— Data items —
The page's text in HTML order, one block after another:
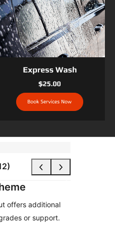
offers additional
or support.
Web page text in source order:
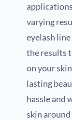
varying
eyelash
the results
on your
lasting
hassle and
skin around
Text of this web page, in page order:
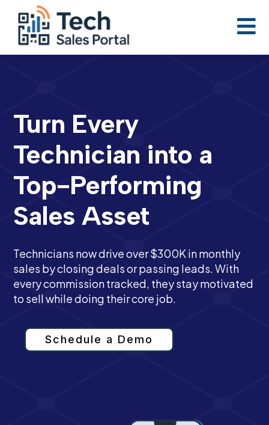

Turn Every
Technician into a
Top-Performing
Sales Asset
Technicians now drive over $300K in monthly
sales by closing deals or passing leads. With
every commission tracked, they stay motivated
to sell while doing their core job.
Schedule a Demo
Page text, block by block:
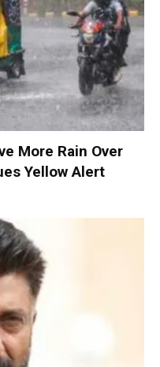
More Rain Over
Yellow Alert
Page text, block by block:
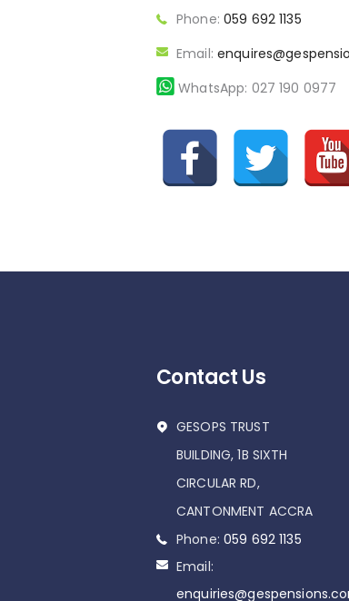
Phone: 059 692 1135
Email:
WhatsApp: 027 190 0977
Contact Us
GESOPS TRUST
BUILDING, 1B SIXTH
CIRCULAR RD,
CANTONMENT ACCRA
Phone: 059 692 1135
Email:

— DESCRIPTION OF THE TASK —
When copying the records above, please match them exactly but leave out all pictures.

— REPLY TO THE EXERCISE —
The page's text in HTML order, one block after another:
offers additional
or support.
Web page text in source order:
varying
eyelash
the results
on your
lasting
hassle and
skin around
Text of this web page, in page order:

Turn Every
Technician into a
Top-Performing
Sales Asset
Technicians now drive over $300K in monthly
sales by closing deals or passing leads. With
every commission tracked, they stay motivated
to sell while doing their core job.
Schedule a Demo
Page text, block by block:
More Rain Over
Yellow Alert
Page text, block by block:
Phone: 059 692 1135
Email:
WhatsApp: 027 190 0977
Contact Us
GESOPS TRUST
BUILDING, 1B SIXTH
CIRCULAR RD,
CANTONMENT ACCRA
Phone: 059 692 1135
Email:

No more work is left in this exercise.